Algunos hijos y nietos de aquellos gorilas fusiladores se alarman hoy cuando la militancia opositora, indignada por las medidas del gobierno de Macri, lo acusan de dicatdura. En aquel tiempo secuestraron el cadáver de Evita que estaba en la CGT y calificaron de "tirano prófugo" a Perón, denunciando que se había marchado con una fortuna. 18 años más tarde volvió aclamado por las masas. Hoy Cristina es una ex presidenta corrupta que robó al Estado y encima dejó en herencia un país económicamente quebrado.

¡Y ensanchó la grieta!... que tanto preocupa a la Legrand.

El informe encomendado por Aramburu a Prebish en 1955 relataba, entre otras cosas, que el peronismo había provocado una crisis en la agricultura, que la política industrial había sido desacertada, que la crisis energética era producto de la imprevisión y que el transporte era ineficiente. La herencia recibida justificaba drásticas medidas.

Las soluciones fueron: devaluación para mejorar los precios de los productos agropecuarios, apertura de importaciones y eliminación de créditos a la pequeña industria, congelamiento de los salarios, incorporación al FMI y endeudamiento externo.

Reducción de la intervención del Estado en la economía y llamado a los inversores extranjeros, además de una inserción inteligente en el mundo recomponiendo la amistad con los Estados Unidos que, culpa de la intolerancia peronista, boicoteaba el ingreso de insumos básicos.
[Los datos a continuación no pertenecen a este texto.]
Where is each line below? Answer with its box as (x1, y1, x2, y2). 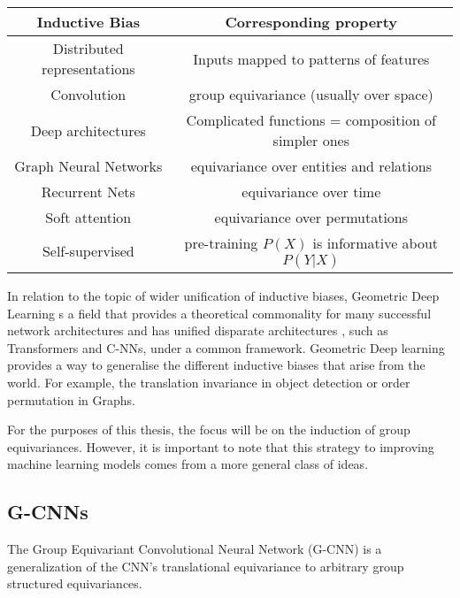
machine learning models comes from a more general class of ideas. (7, 455, 369, 473)
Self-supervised (42, 241, 134, 261)
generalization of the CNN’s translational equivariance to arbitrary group (7, 556, 404, 575)
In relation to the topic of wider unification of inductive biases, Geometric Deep (7, 287, 440, 304)
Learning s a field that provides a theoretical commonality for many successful (7, 303, 432, 322)
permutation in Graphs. (7, 390, 135, 409)
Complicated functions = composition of (186, 110, 437, 130)
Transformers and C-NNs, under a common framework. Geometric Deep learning (7, 338, 445, 356)
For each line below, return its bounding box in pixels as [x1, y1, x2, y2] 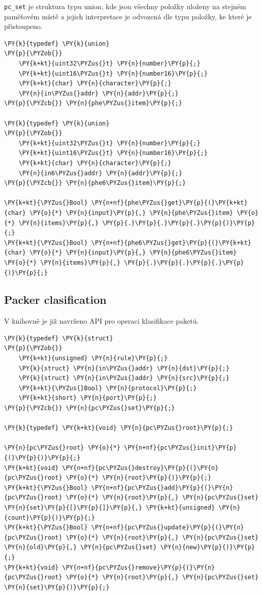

Con una redistribución demagógica, el populismo había elevado la participación de los trabajadores en la riqueza nacional que en 1937 era del 10% a un 47% en 1955.

Había que reducir el costo laboral para mejorar la productividad. La organización sindical se convertía en un estorbo. Vía libre para despedir delegados en las fábricas. "Andá a reclamarle a Perón", era la frase revanchista de los patrones. La CGT ha sido y es parte de esa historia, si en verdad quiere seguir representando a la clase trabajadora no podrá conciliar con quienes allá en el '55 nos declararon enemigos.

A la preocupación sincera de la Iglesia, Evita responde que el día en que los oligarcas se hagan pueblo y abandonen su odioso clasismo para integrar la única clase de hombres y mujeres que reconoce el peronismo, ese día seremos todos más buenos y más hermanos. Ese día habremos construido la amistad social auténtica y ya no habrá ni grietas, ni abismos.